Some stuff from the notebook:

Poetry things that bug me:

-- the idea that a poem does not exist until it is published -- and its existence is greater when published in a magazine like The New Yorker or Poetry

-- the idea that there are great poets

-- the idea that there are too many poets and too many poems

-- the anger at poets over their (a) not buying enough poetry / not subscribing to poetry magazines (especially the ones to which they send their poems), (b) teaching people to write poetry, thus creating more poets and more poems

-- the idea that more is worse, the best Collected Poems is the slimmest


I can see the seeming disconnect: there is a lot of poetry, there are a lot of people writing it, shouldn't there be at least as many buying it?

I'm not 100% convinced there aren't people buying poetry. After all, if there are ten zillion books of poems out there the same ten people haven't picked up all of them.

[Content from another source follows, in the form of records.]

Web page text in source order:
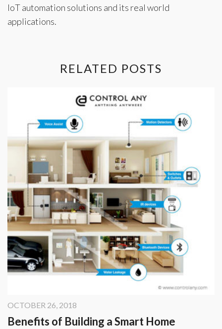
IoT automation solutions and its real world
applications.
RELATED POSTS
OCTOBER 26, 2018
Benefits of Building a Smart Home
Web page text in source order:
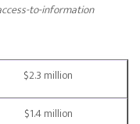
to-information
$2.3 million
$1.4 million
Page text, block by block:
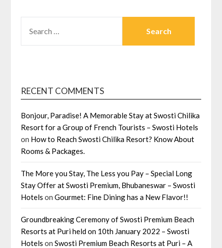
FOR:
RECENT COMMENTS
Bonjour, Paradise! A Memorable Stay at Swosti Chilika
Resort for a Group of French Tourists – Swosti Hotels
on How to Reach Swosti Chilika Resort? Know About
Rooms & Packages.
The More you Stay, The Less you Pay – Special Long
Stay Offer at Swosti Premium, Bhubaneswar – Swosti
Hotels onGourmet: Fine Dining has a New Flavor!!
Groundbreaking Ceremony of Swosti Premium Beach
Resorts at Puri held on 10th January 2022 – Swosti
Hotels onSwosti Premium Beach Resorts at Puri – A
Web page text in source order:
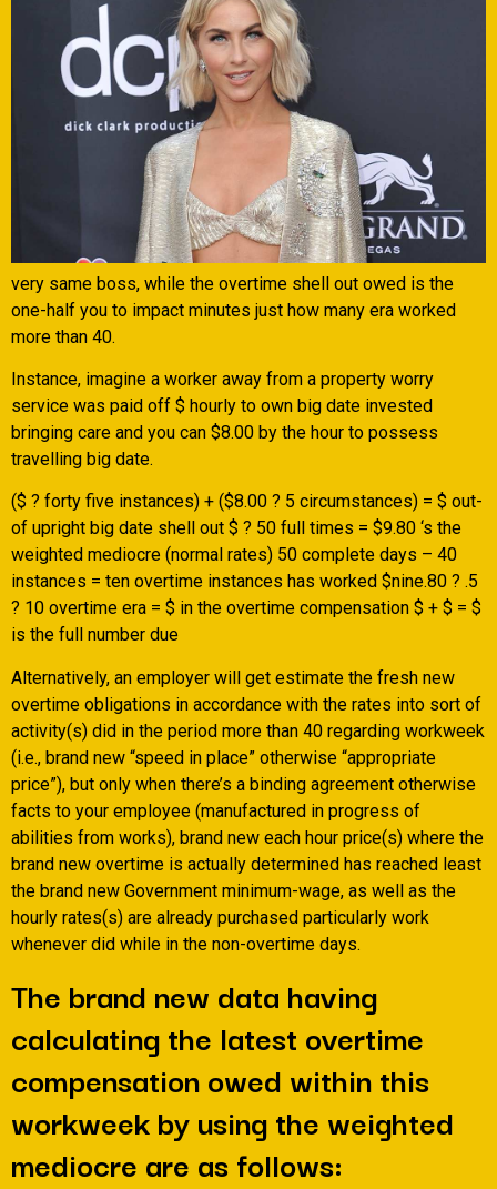
very same boss, while the overtime shell out owed is the
one-half you to impact minutes just how many era worked
more than 40.
Instance, imagine a worker away from a property worry
service was paid off $ hourly to own big date invested
bringing care and you can $8.00 by the hour to possess
travelling big date.
($ ? forty five instances) + ($8.00 ? 5 circumstances) = $ out-
of upright big date shell out $ ? 50 full times = $9.80 ‘s the
weighted mediocre (normal rates) 50 complete days – 40
instances = ten overtime instances has worked $nine.80 ? .5
? 10 overtime era = $ in the overtime compensation $ + $ = $
is the full number due
Alternatively, an employer will get estimate the fresh new
overtime obligations in accordance with the rates into sort of
activity(s) did in the period more than 40 regarding workweek
(i.e., brand new “speed in place” otherwise “appropriate
price”), but only when there’s a binding agreement otherwise
facts to your employee (manufactured in progress of
abilities from works), brand new each hour price(s) where the
brand new overtime is actually determined has reached least
the brand new Government minimum-wage, as well as the
hourly rates(s) are already purchased particularly work
whenever did while in the non-overtime days.
The brand new data having
calculating the latest overtime
compensation owed within this
workweek by using the weighted
mediocre are as follows:
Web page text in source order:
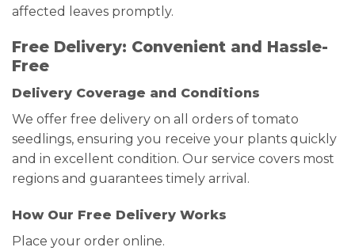
affected leaves promptly.
Free Delivery: Convenient and Hassle-
Free
Delivery Coverage and Conditions
We offer free delivery on all orders of tomato
seedlings, ensuring you receive your plants quickly
and in excellent condition. Our service covers most
regions and guarantees timely arrival.
How Our Free Delivery Works
Place your order online.
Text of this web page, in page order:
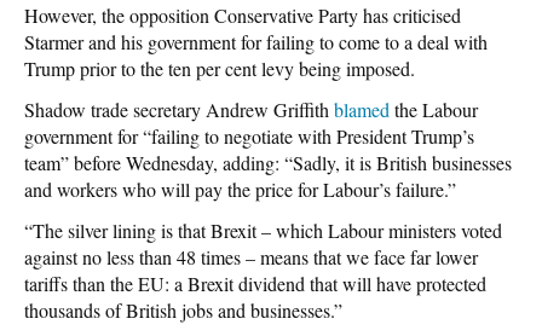
However, the opposition Conservative Party has criticised
Starmer and his government for failing to come to a deal with
Trump prior to the ten per cent levy being imposed.
Shadow trade secretary Andrew Griffith blamed the Labour
government for “failing to negotiate with President Trump’s
team” before Wednesday, adding: “Sadly, it is British businesses
and workers who will pay the price for Labour’s failure.”
“The silver lining is that Brexit – which Labour ministers voted
against no less than 48 times – means that we face far lower
tariffs than the EU: a Brexit dividend that will have protected
thousands of British jobs and businesses.”
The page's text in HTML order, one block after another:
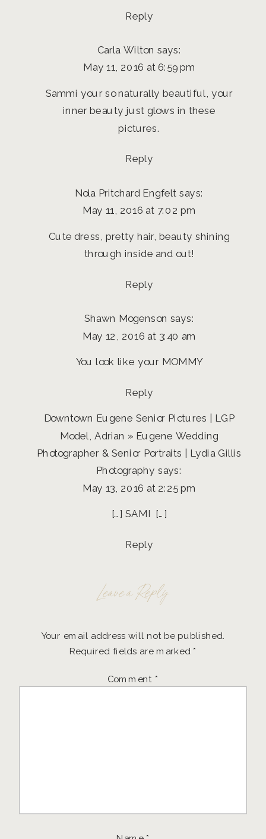
Reply
Carla Wilton says:
May 11, 2016 at 6:59 pm
Sammi your so naturally beautiful, your
inner beauty just glows in these
pictures.
Reply
Nola Pritchard Engfelt says:
May 11, 2016 at 7:02 pm
Cute dress, pretty hair, beauty shining
through inside and out!
Reply
Shawn Mogenson says:
May 12, 2016 at 3:40 am
You look like your MOMMY
Reply
Downtown Eugene Senior Pictures | LGP
Model, Adrian » Eugene Wedding
Photographer & Senior Portraits | Lydia Gillis
Photography says:
May 13, 2016 at 2:25 pm
[…] SAMI […]
Reply
Leave a Reply
Your email address will not be published.
Required fields are marked *
Comment *
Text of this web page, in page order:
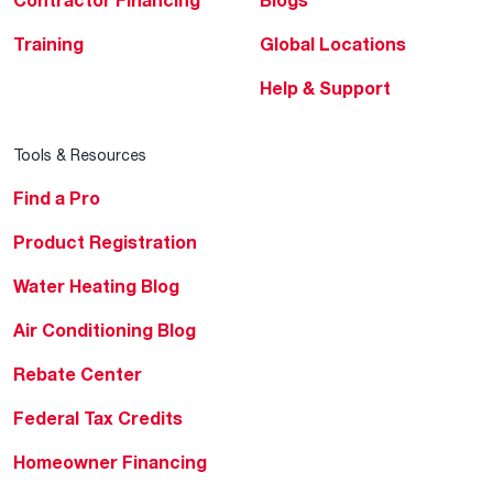
Training
Global Locations
Help & Support
Tools & Resources
Find a Pro
Product Registration
Water Heating Blog
Air Conditioning Blog
Rebate Center
Federal Tax Credits
Homeowner Financing
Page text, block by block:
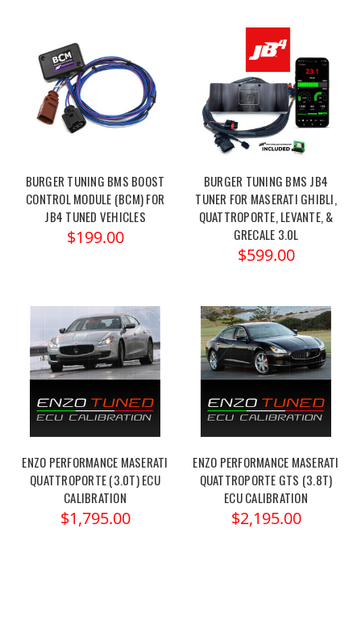
BURGER TUNING BMS BOOST
CONTROL MODULE (BCM) FOR
JB4 TUNED VEHICLES
$199.00
BURGER TUNING BMS JB4
TUNER FOR MASERATI GHIBLI,
QUATTROPORTE, LEVANTE, &
GRECALE 3.0L
$599.00
ENZO PERFORMANCE MASERATI
QUATTROPORTE (3.0T) ECU
CALIBRATION
$1,795.00
ENZO PERFORMANCE MASERATI
QUATTROPORTE GTS (3.8T)
ECU CALIBRATION
$2,195.00
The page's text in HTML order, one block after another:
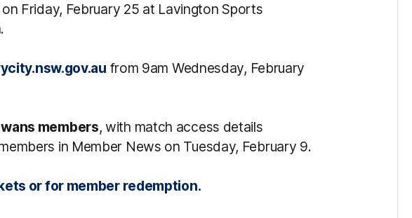
Friday, February 25 at Lavington Sports
from 9am Wednesday, February
members, with match access details
in Member News on Tuesday, February 9.
or for member redemption.
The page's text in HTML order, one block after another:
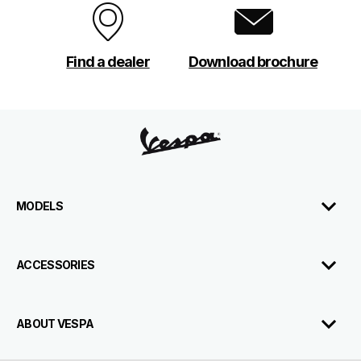
Brochure
Find a dealer Download brochure
MODELS
ACCESSORIES
ABOUT VESPA
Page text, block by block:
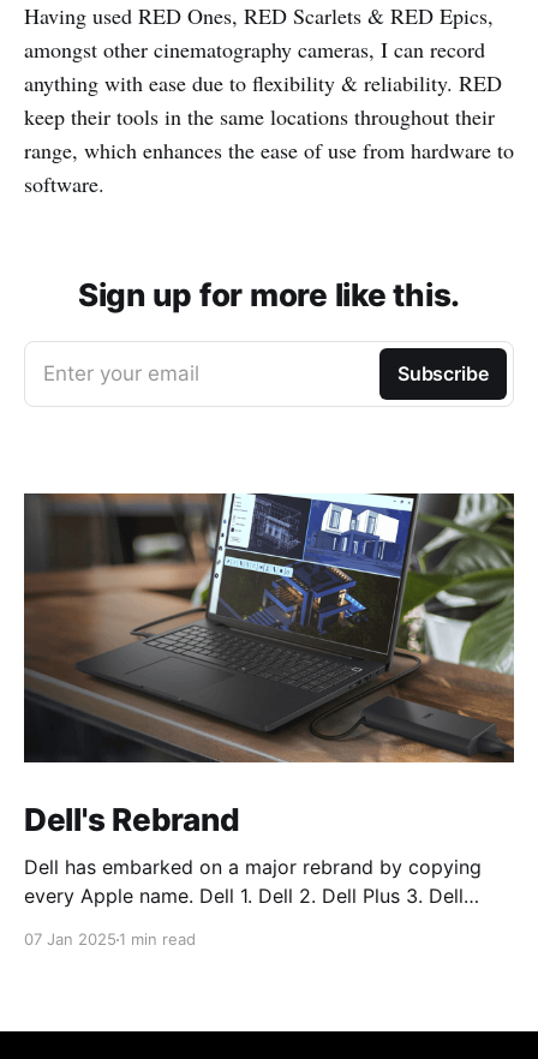
Having used RED Ones, RED Scarlets & RED Epics,
amongst other cinematography cameras, I can record
anything with ease due to flexibility & reliability. RED
keep their tools in the same locations throughout their
range, which enhances the ease of use from hardware to
software.
Sign up for more like this.
Enter your email Subscribe
Dell's Rebrand
Dell has embarked on a major rebrand by copying
every Apple name. Dell 1. Dell 2. Dell Plus 3. Dell
07 Jan 2025 1 min read
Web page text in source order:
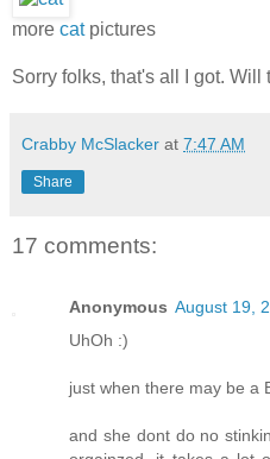
more catpictures
Sorry folks, that's all I got. Will
Crabby McSlacker at 7:47 AM
Share
17 comments:
Anonymous August 19,
UhOh :)
just when there may be a
and she dont do no
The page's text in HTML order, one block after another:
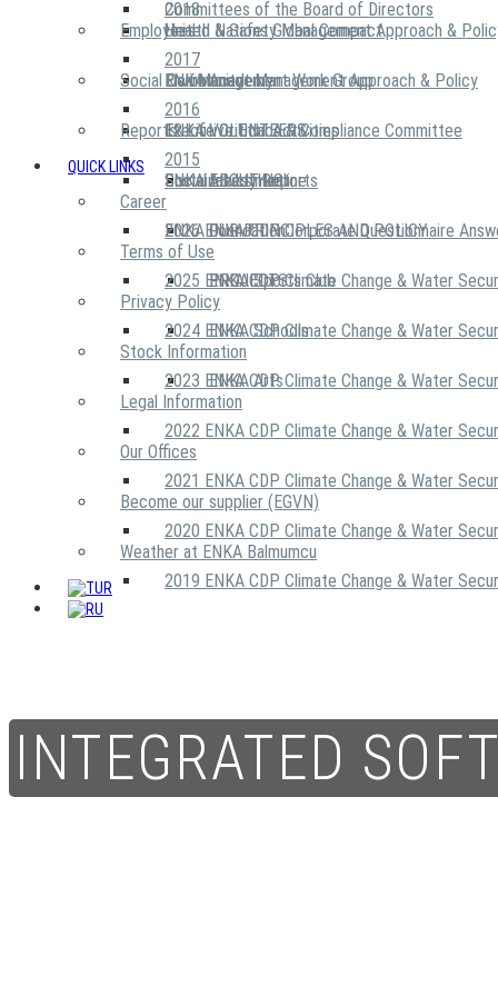
2018
2017
2016
2015
Committees of the Board of Directors
United Nations Global Compact
Risk Management Work Group
Executive Ethics & Compliance Committee
ENKA Ethics Hotline
Health & Safety Management Approach &
Environment Management Approach & Policy
12 Life Critical Activities
Employees
ENKA Academy
Social Community
ENKA VOLUNTEERS
ABOUT US
OUR PRINCIPLES AND POLICY
PROJECTS
Social Investment
ENKA Foundation
ENKA Sports Club
ENKA Schools
ENKA Arts
Reports
Sustainability Reports
2026 ENKA CDP Corporate Questionnaire
2025 ENKA CDP Climate Change & Water
2024 ENKA CDP Climate Change & Water
2023 ENKA CDP Climate Change & Water
2022 ENKA CDP Climate Change & Water
2021 ENKA CDP Climate Change & Water
2020 ENKA CDP Climate Change & Water
2019 ENKA CDP Climate Change & Water
QUICK LINKS
Career
Terms of Use
Privacy Policy
Stock Information
Legal Information
Our Offices
Become our supplier (EGVN)
Weather at ENKA Balmumcu
INTEGRATED
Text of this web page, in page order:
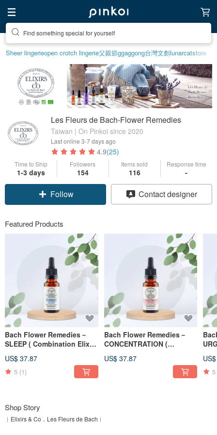
Find something special for yourself
Sheer lingerieopen crotch lingerie父親節ggaggong台灣文創lunarcatstore
Les Fleurs de Bach-Flower Remedies
Taiwan | On Pinkoi since 2020
Last online 3-7 days ago
4.9(25)
Time to Ship
1-3 days
Followers
154
Items sold
116
Response time
-
Follow Contact designer
Featured Products
Bach Flower Remedies－
SLEEP ( Combination Elixirs
US$ 37.87
5 (1)
Bach Flower Remedies－
CONCENTRATION (
US$ 37.87
5
Shop Story
︱Elixirs & Co．Les Fleurs de Bach︱
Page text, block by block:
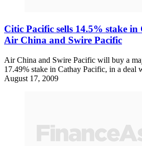
Citic Pacific sells 14.5% stake
Air China and Swire Pacific
Air China and Swire Pacific will buy a
17.49% stake in Cathay Pacific, in a deal
August 17, 2009
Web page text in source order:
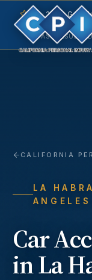
5.0 · 240+
PAST RESULTS
CALIFORNIA
LA
Car
inLa
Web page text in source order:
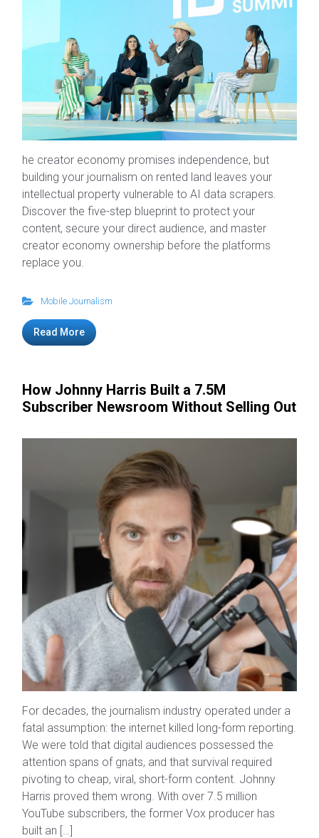
he creator economy promises independence, but
building your journalism on rented land leaves your
intellectual property vulnerable to AI data scrapers.
Discover the five-step blueprint to protect your
content, secure your direct audience, and master
creator economy ownership before the platforms
replace you.
Mobile Journalism
Read More
How Johnny Harris Built a 7.5M
Subscriber Newsroom Without Selling Out
For decades, the journalism industry operated under a
fatal assumption: the internet killed long-form reporting.
We were told that digital audiences possessed the
attention spans of gnats, and that survival required
pivoting to cheap, viral, short-form content. Johnny
Harris proved them wrong. With over 7.5 million
YouTube subscribers, the former Vox producer has
built an […]
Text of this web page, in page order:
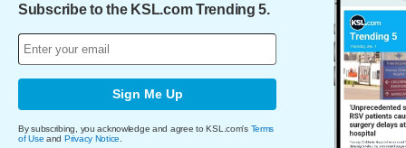
Subscribe to the KSL.com Trending 5.
Sign Me Up
By subscribing, you acknowledge and agree to KSL.com's Terms
of Use and Privacy Notice
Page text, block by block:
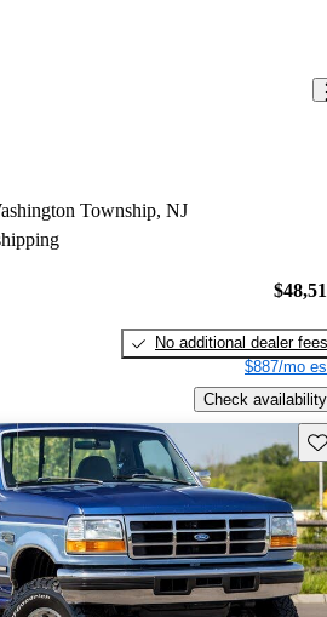
Township, NJ
No additional dealer fees
$887/mo
Check availability
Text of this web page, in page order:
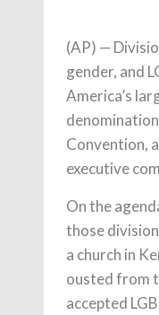
(AP) —
gender, and
America’s
Convention,
executive
On the
those
a church in
ousted from
accepted
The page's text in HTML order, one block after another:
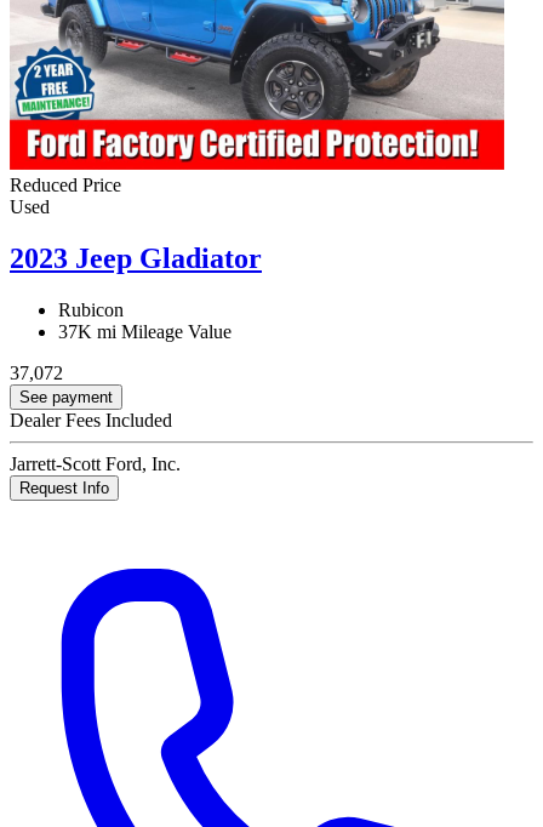
Reduced Price
Used
2023 Jeep Gladiator
Rubicon
37K mi Mileage Value
37,072
See payment
Dealer Fees Included
Jarrett-Scott Ford, Inc.
Request Info
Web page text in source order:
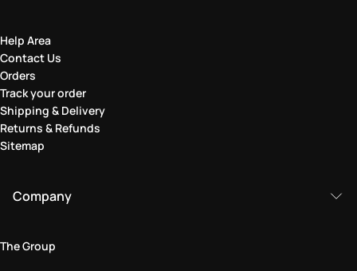
Help Area
Contact Us
Orders
Track your order
Shipping & Delivery
Returns & Refunds
Sitemap
Company
The Group
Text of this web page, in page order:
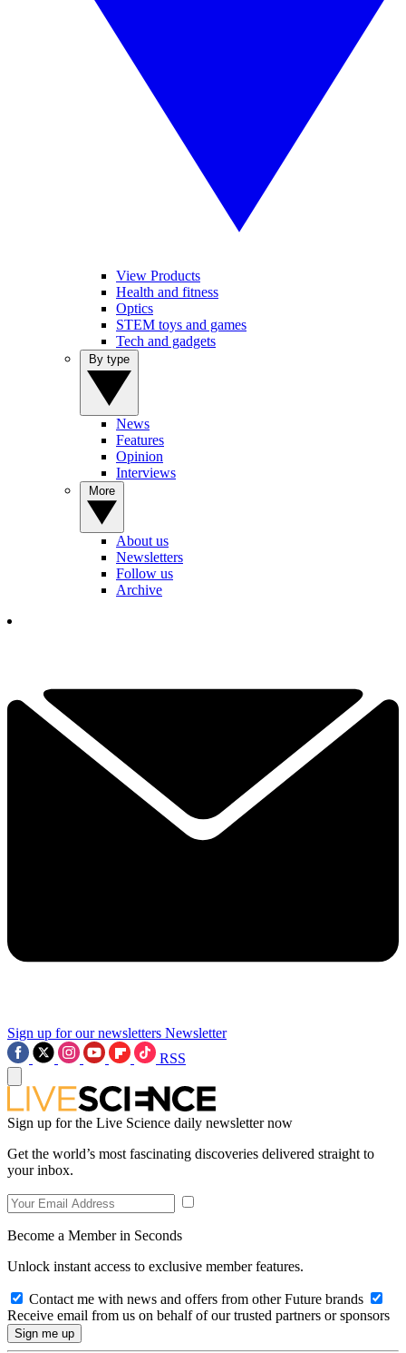
View Products
Health and fitness
Optics
STEM toys and games
Tech and gadgets
News
Features
Opinion
Interviews
About us
Newsletters
Follow us
Archive
Sign up for our newsletters Newsletter
RSS
Sign up for the Live Science daily newsletter now
Get the world’s most fascinating discoveries delivered straight to
your inbox.
Become a Member in Seconds
Unlock instant access to exclusive member features.
Contact me with news and offers from other Future brands
Receive email from us on behalf of our trusted partners or sponsors
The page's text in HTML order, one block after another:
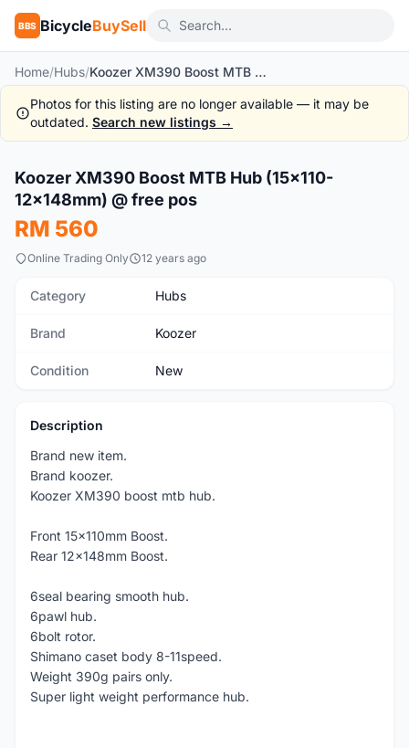
BBS BicycleBuySell
Home/Hubs/ Koozer XM390 Boost MTB Hub (15x110-12x148mm) @ free pos
Photos for this listing are no longer available — it may be
outdated. Search new listings →
New
Koozer XM390 Boost MTB Hub (15x110-
12x148mm) @ free pos
RM 560
Online Trading Only 12 years ago
Category Hubs
Brand Koozer
Condition New
Description
Brand new item.
Brand koozer.
Koozer XM390 boost mtb hub.
Front 15x110mm Boost.
Rear 12x148mm Boost.
6seal bearing smooth hub.
6pawl hub.
6bolt rotor.
Shimano caset body 8-11speed.
Weight 390g pairs only.
Super light weight performance hub.
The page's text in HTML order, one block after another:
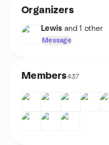
Organizers
Lewis and 1 other
Message
Members437
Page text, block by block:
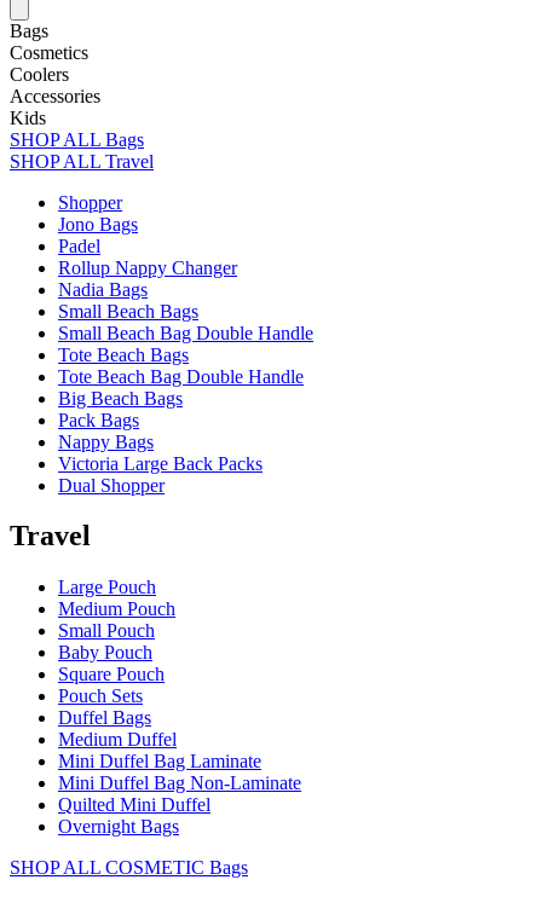
Bags
Cosmetics
Coolers
Accessories
Kids
SHOP ALL Bags
SHOP ALL Travel
Shopper
Jono Bags
Padel
Rollup Nappy Changer
Nadia Bags
Small Beach Bags
Small Beach Bag Double Handle
Tote Beach Bags
Tote Beach Bag Double Handle
Big Beach Bags
Pack Bags
Nappy Bags
Victoria Large Back Packs
Dual Shopper
Travel
Large Pouch
Medium Pouch
Small Pouch
Baby Pouch
Square Pouch
Pouch Sets
Duffel Bags
Medium Duffel
Mini Duffel Bag Laminate
Mini Duffel Bag Non-Laminate
Quilted Mini Duffel
Overnight Bags
SHOP ALL COSMETIC Bags

But I also resist the notion that market defines value.

Whether or not it was (is?) really true I like the idea that tribal people take for granted the fact that each of us is an artist, artist as a role not being divisible from basketmaker or dancer or hunter. I'm, I must admit to myself, insistent on originality, on novelty, experimentation. Tribal people, it seems to me, tend to be limited to traditions that make the variety of human experience relatively homogeneous.

Then again, as I like to note when reading lamentations over the discarding of poetic form (sonnet, iambs, whatever), English itself is a form.

I like also the idea that making poems is a spiritual activity. Like meditation. Or a form of meditation. I might say prayer. Though prayer has such a "gimme this, God" connotation that I hesitate before that comparison.